## [EXERCISE INSTRUCTIONS]
In the data below, the answer is the run of lines from the line containing "system. According to" through the line containing "Maurten [127, 35]", both included; print it exactly and nothing else.

## [DATA IN THIS EXERCISE]

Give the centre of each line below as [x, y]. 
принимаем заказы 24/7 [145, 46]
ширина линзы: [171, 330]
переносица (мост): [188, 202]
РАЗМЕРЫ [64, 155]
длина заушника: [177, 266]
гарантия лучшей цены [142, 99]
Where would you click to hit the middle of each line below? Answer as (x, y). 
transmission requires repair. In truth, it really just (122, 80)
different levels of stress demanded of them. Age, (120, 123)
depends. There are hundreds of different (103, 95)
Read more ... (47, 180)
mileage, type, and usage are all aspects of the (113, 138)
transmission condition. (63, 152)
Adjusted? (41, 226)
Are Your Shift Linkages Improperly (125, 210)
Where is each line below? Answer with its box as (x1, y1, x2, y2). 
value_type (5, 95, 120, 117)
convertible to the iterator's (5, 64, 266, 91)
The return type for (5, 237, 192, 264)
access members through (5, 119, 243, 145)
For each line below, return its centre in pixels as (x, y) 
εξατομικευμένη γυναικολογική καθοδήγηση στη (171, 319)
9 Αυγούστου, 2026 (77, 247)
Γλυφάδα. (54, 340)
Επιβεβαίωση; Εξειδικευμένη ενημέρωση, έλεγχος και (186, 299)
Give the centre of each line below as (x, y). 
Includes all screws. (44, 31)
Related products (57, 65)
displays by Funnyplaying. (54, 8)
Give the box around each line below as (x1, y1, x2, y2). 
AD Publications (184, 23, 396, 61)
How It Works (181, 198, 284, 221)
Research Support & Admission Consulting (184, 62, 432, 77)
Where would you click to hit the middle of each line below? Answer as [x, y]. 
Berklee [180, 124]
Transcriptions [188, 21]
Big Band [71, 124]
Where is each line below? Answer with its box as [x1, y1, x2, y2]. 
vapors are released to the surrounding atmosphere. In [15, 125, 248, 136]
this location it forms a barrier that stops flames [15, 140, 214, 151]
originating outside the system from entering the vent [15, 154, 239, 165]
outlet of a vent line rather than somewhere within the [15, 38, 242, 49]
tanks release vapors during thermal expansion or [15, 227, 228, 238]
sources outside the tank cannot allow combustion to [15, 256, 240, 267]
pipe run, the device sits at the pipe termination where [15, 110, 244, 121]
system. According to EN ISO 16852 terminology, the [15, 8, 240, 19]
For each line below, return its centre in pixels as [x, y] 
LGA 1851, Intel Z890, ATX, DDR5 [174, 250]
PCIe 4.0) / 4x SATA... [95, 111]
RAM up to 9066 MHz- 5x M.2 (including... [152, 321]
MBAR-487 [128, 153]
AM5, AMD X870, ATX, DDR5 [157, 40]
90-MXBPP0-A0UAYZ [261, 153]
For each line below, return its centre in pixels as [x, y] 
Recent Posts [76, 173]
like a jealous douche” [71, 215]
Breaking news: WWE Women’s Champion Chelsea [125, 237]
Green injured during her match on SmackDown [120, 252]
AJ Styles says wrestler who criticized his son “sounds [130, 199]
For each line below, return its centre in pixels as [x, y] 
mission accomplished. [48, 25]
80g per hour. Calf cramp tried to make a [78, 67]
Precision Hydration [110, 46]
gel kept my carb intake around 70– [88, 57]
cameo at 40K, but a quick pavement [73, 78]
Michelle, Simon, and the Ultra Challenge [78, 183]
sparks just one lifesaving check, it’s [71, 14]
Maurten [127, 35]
--
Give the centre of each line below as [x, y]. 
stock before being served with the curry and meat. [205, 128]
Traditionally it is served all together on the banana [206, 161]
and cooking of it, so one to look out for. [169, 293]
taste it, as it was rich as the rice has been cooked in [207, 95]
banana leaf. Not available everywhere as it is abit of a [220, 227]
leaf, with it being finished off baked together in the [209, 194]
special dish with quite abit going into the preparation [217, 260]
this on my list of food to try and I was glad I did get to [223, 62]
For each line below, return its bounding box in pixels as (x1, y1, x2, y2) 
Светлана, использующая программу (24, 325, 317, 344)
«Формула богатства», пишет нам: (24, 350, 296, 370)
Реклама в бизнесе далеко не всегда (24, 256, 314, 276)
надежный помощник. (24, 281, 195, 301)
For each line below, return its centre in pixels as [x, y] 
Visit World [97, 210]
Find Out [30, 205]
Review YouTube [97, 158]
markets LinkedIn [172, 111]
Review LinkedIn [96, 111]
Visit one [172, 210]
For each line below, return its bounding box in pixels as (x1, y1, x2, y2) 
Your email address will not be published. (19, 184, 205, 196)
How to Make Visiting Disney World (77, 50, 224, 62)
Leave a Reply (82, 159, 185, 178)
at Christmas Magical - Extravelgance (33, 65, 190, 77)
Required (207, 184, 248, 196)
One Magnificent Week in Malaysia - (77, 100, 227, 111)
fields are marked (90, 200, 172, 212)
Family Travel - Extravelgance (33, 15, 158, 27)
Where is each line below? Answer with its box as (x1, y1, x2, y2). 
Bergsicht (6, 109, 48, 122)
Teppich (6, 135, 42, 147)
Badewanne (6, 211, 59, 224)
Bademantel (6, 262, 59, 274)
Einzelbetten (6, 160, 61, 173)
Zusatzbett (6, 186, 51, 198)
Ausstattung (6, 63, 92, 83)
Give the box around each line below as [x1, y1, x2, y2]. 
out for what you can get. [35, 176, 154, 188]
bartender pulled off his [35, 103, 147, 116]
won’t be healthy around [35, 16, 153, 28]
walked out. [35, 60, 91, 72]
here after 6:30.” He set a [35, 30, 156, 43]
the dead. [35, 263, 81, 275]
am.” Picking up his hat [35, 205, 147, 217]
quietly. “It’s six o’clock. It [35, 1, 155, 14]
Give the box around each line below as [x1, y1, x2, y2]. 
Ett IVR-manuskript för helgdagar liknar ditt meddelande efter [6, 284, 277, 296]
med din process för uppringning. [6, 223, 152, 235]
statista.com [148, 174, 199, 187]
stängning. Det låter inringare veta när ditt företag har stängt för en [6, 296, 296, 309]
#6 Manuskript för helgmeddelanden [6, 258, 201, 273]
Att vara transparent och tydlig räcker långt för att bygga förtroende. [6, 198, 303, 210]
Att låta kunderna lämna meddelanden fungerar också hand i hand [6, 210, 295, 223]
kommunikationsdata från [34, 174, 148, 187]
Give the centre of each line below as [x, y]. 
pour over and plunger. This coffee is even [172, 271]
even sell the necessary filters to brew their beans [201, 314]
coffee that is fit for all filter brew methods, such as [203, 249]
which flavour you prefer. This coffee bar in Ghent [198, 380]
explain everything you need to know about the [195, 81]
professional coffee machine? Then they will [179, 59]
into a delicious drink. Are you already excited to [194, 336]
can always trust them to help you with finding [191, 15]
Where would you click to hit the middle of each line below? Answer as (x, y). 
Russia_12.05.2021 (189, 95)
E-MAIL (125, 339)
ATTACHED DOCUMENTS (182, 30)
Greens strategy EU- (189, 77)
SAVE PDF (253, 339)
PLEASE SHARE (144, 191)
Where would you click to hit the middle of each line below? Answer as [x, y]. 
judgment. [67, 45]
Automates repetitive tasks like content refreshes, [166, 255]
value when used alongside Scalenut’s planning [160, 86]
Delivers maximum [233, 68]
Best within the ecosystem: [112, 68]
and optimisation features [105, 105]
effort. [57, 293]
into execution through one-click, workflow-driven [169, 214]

## [EXERCISE ANSWER]
system. According to EN ISO 16852 terminology, the [15, 8, 240, 19]
For each line below, return its centre in pixels as [x, y] 
LGA 1851, Intel Z890, ATX, DDR5 [174, 250]
PCIe 4.0) / 4x SATA... [95, 111]
RAM up to 9066 MHz- 5x M.2 (including... [152, 321]
MBAR-487 [128, 153]
AM5, AMD X870, ATX, DDR5 [157, 40]
90-MXBPP0-A0UAYZ [261, 153]
For each line below, return its centre in pixels as [x, y] 
Recent Posts [76, 173]
like a jealous douche” [71, 215]
Breaking news: WWE Women’s Champion Chelsea [125, 237]
Green injured during her match on SmackDown [120, 252]
AJ Styles says wrestler who criticized his son “sounds [130, 199]
For each line below, return its centre in pixels as [x, y] 
mission accomplished. [48, 25]
80g per hour. Calf cramp tried to make a [78, 67]
Precision Hydration [110, 46]
gel kept my carb intake around 70– [88, 57]
cameo at 40K, but a quick pavement [73, 78]
Michelle, Simon, and the Ultra Challenge [78, 183]
sparks just one lifesaving check, it’s [71, 14]
Maurten [127, 35]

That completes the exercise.